While most travel from the United States and Britain is on hold, the charity hopes to promote its safaris to those who would only need to travel regionally. Last weekend, Kaddu Sebunya, the charity’s chief executive, who lives in Nairobi, traveled with his family to Serengeti National Park in Tanzania to check on the tracker dogs that the African Wildlife Foundation donated to the park. The charity hopes the Sebunya family’s trip will encourage more Africans to join safaris.
It also anticipates “pent-up demand” for 2021 safaris, Kosnik says. Registration is open for expeditions beginning in May, and fundraisers hope people who spent much of 2020 cooped up at home will be eager to travel again next year.
“I wouldn’t say we have a lot of registrations yet for those safaris,” Kosnik says. But she has fielded a lot of questions from people who are interested.
Until then, all eyes are on the end of 2020. The African Wildlife Foundation brings in roughly 60 percent of its revenue during the last quarter, according to Kosnik. In the coming months, the charity will focus fundraising appeals on its Covid-19 response efforts. But Kosnik worries that some donors — especially midlevel supporters, who give around $1,000 a year or $100 a month — may give less or not at all this year. She says those donors may be most at-risk of feeling the pandemic’s economic impact. Then there’s the added risk that donors at all giving levels may focus on political messages ahead of the presidential election, rather than end-of-year charitable appeals.

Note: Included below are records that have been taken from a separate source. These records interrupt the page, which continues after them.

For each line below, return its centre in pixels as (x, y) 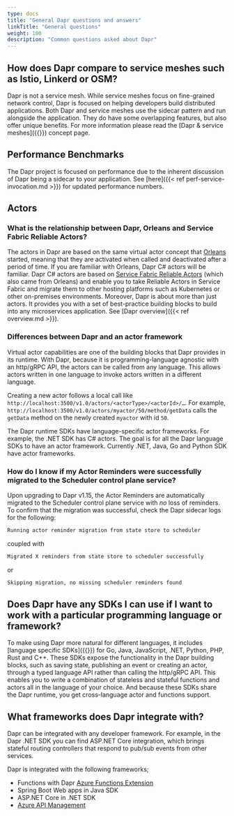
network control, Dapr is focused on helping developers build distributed (111, 103)
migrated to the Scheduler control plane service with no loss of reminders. (114, 503)
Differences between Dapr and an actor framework (95, 337)
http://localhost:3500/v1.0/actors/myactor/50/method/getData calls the (112, 410)
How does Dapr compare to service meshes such (116, 68)
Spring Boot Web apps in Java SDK (68, 790)
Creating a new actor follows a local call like (70, 395)
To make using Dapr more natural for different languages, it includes (105, 643)
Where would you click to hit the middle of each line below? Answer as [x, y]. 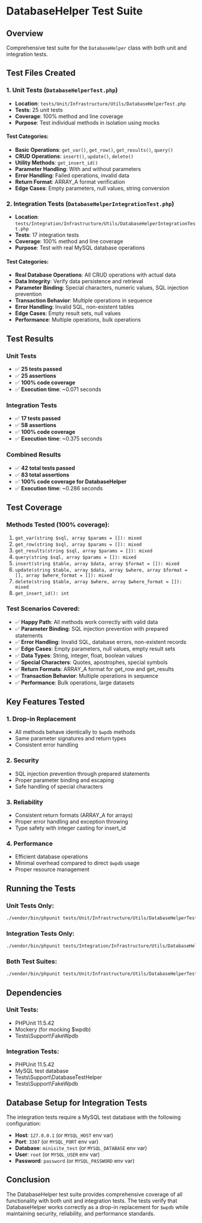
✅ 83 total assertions [42, 475]
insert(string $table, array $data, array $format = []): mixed [97, 564]
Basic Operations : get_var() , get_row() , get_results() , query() [94, 149]
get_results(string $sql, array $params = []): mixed [84, 551]
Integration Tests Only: [41, 933]
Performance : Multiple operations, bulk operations [78, 320]
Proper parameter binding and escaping [64, 780]
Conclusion [28, 1180]
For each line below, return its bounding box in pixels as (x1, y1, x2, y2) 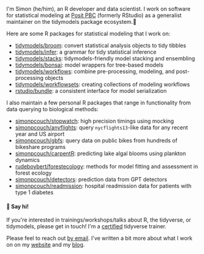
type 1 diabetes (15, 189, 54, 196)
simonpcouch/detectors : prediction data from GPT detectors (15, 176, 167, 183)
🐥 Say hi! (6, 203, 29, 210)
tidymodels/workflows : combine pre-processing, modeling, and (15, 68, 175, 75)
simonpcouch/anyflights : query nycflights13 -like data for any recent (15, 124, 188, 131)
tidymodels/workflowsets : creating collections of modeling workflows (15, 81, 190, 88)
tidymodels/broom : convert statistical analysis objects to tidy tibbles (15, 42, 186, 49)
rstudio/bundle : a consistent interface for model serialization (15, 87, 167, 94)

Kosnik expects major donors to stick with the charity. That’s because the stock market has remained strong even as unemployment stays stubbornly high. Even so, she says, it’s critical that fundraisers not make assumptions about a donor’s giving capacity right now. The charity has kept in touch with major donors since the pandemic began and has loosened fundraising requirements for board members, while asking those who can give more to do so.
But figuring out what donors can give isn’t easy, especially as the health crisis continues. Fundraisers need to talk frequently with big donors and listen to how their families and finances are weathering the pandemic, Kosnik says. “It’s this delicate dance.”